There is a growing number of introductory papers about the application of machine learning algorithms to (f)MRI data. A very high-level overview about the basic principles is available in Mur et al. (2009). A more detailed tutorial covering a wide variety of aspects is provided in Pereira et al. (in press). Two reviews by Norman et al. (2006) and Haynes and Rees (2006) give a broad overview about the literature.

This manual also does not describe every technical bit and piece of the PyMVPA package, but is instead focused on the user perspective. Developers should have a look at the API documentation, which is a detailed, comprehensive and up-to-date description of the whole package. Users looking for an overview of the public programming interface of the framework are referred to the Module Reference. The Module Reference is similar to the API reference, but hides overly technical information, which are only relevant for people intending to extend the framework by adding more functionality.

More examples and usage patterns extending the ones described here can be taken from the examples shipped with the PyMVPA source distribution (doc/examples/; some of them are also available in the Full Examples chapter of this manual) or even the unit test battery, also part of the source distribution (in the tests/ directory).

A bit of History

The roots of PyMVPA date back to early 2005. At that time it was a C++ library (no Python yet) developed by Michael Hanke and Sebastian Krüger, intended to make it easy to apply artificial neural networks to pattern recognition problems.

During a visit to Princeton University in spring 2005, Michael Hanke was introduced to the MVPA toolbox for Matlab, which had several advantages over a C++ library. Most importantly it was easier to use. While a user of a C++ library is forced to write a significant amount of front-end code, users of the MVPA toolbox could simply load their data and start analyzing it, providing a common interface to functions drawn from a variety of libraries.

However, there are some disadvantages when writing a toolbox in Matlab. While users in general benefit from the powers of Matlab, they are at the same time bound to the goodwill of a commercial company. That this is indeed a problem becomes obvious when one considers the time when the vendor of Matlab was not willing to support the Mac platform. Therefore even if the MVPA toolbox is GPL-licensed it cannot fully benefit from the enormous advantages of the free software development model environment (free as in free speech, not only free beer).

For these reasons, Michael thought that a successor to the C++ library should remain truly free software, remain fully object-oriented (in contrast to the MVPA toolbox), but should be at least as easy to use and extensible as the MVPA toolbox.

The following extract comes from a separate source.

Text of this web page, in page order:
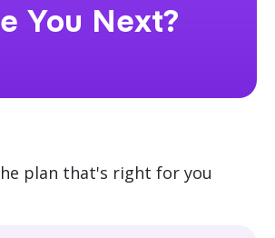
You Next?
plan that's right for you

After evaluating some possibilities Michael decided that Python is the most promising candidate that was fully capable of fulfilling the intended development goal. Python is a very powerful language that magically combines the possibility to write really fast code and a simplicity that allows one to learn the basic concepts within a few days.

One of the major advantages of Python is the availability of a huge amount of so called modules. Modules can include extensions written in a hardcore language like C (or even FORTRAN) and therefore allow one to incorporate high-performance code without having to leave the Python environment. Additionally some Python modules even provide links to other toolkits. For example RPy allows to use the full functionality of R from inside Python. Even Matlab can be used via some Python modules (see PyMatlab for an example).

After the decision for Python was made, Michael started development with a simple k-Nearest-Neighbor classifier and a cross-validation class. Using the mighty NumPy package made it easy to support data of any dimensionality. Therefore PyMVPA can easily be used with 4d fMRI dataset, but equally well with EEG/MEG data (3d) or even non-neuroimaging datasets.

By September 2007 PyMVPA included support for reading and writing datasets from and to the NIfTI format, kNN and Support Vector Machine classifiers, as well as several analysis algorithms (e.g. searchlight and incremental feature search).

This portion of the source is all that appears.